“Dean Young’s work will delight only two kinds of people: those who generally read poetry and those who generally don’t.”
—The Threepenny Review
In this follow-up to his Pulitzer Prize–finalist collection Elegy on Toy Piano, Dean Young—one of the most individual poets of the past several decades, and with one of the most iconic voices in poetry today—once again sets about taking some cracks at the piñata of commonplace reality. No one is unsure if they’ve read a poem by Dean Young. The power and sheer curiosity of the poems in this book leave a mark:
You are in your pajamas / eating cold pizza / when you decide
to make a coyote. / Now all you need is a pregnant coyote.

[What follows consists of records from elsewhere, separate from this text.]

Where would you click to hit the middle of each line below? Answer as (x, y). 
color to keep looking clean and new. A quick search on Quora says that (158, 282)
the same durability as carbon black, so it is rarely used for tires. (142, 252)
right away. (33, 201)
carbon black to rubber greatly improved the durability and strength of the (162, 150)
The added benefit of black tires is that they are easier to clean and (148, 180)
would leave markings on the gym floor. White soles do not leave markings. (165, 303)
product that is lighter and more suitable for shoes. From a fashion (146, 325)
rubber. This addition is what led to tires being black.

Darling, if you were here, I’d try / to lick your heart.
What happens when your head splits open / and the bird flies out, its two notes deranged?
All that a human is made of is gold, / very very little gold.
Imagine a frog / in your mouth, struggling. / Now imagine you’re that frog.
Why am I so afraid of nothingness? / My soul is a baby wolf.
Dean Young has published seven previous collections of poetry, most recently Elegy on Toy Piano, a finalist for the Pulitzer Prize, and Skid, a finalist for the Lenore Marshall Prize. He has received fellowships from the Guggenheim Foundation and the National Endowment for the Arts, and teaches at the Iowa Writers’ Workshop.